Question
7. Abdulla wants to buy a house in Glasgow, Scotland. The house sells for 650,000 British pounds and he takes out a loan for 500,000
7. Abdulla wants to buy a house in Glasgow, Scotland. The house sells for 650,000 British pounds and he takes out a loan for 500,000 pounds. He obtains a standard 2.4% fixed interest loan for 25 years where he makes monthly payments for 300 months. The loan amount or principal is $500,000. Unfortunately, the loan has a 3% loan origination fee (3 points). Abdulla will hold this loan for 25 years and keep this house as an investment.
A. Determine the monthly payments and determine the effective interest rate over the 25 year period.
B. Is this 2.4% fixed rate loan with a loan origination fee better than a standard 25-year 3% fixed-rate loan with no origination fee and no prepayment penalty? Show work to justify your answer.

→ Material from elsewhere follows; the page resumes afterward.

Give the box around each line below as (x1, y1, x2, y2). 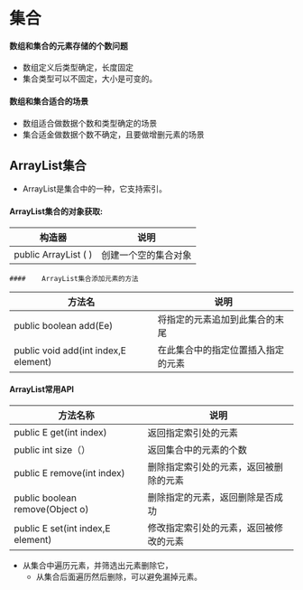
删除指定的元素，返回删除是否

C. As an alternative, lets assume that Abdulla could get a 2.4% 25-year fixed rate loan with no loan origination fees, but he would face a prepayment penalty of 4% of the loan principal remaining at the time of prepayment. If Abdulla held this loan for 3 years (36 months), what would be the prepayment penalty and what would be the effective annual interest rate? Would this loan be better than a 25-year 3% fixed-rate loan with no loan origination fees and no prepayment penalty? Show work used to make this decision.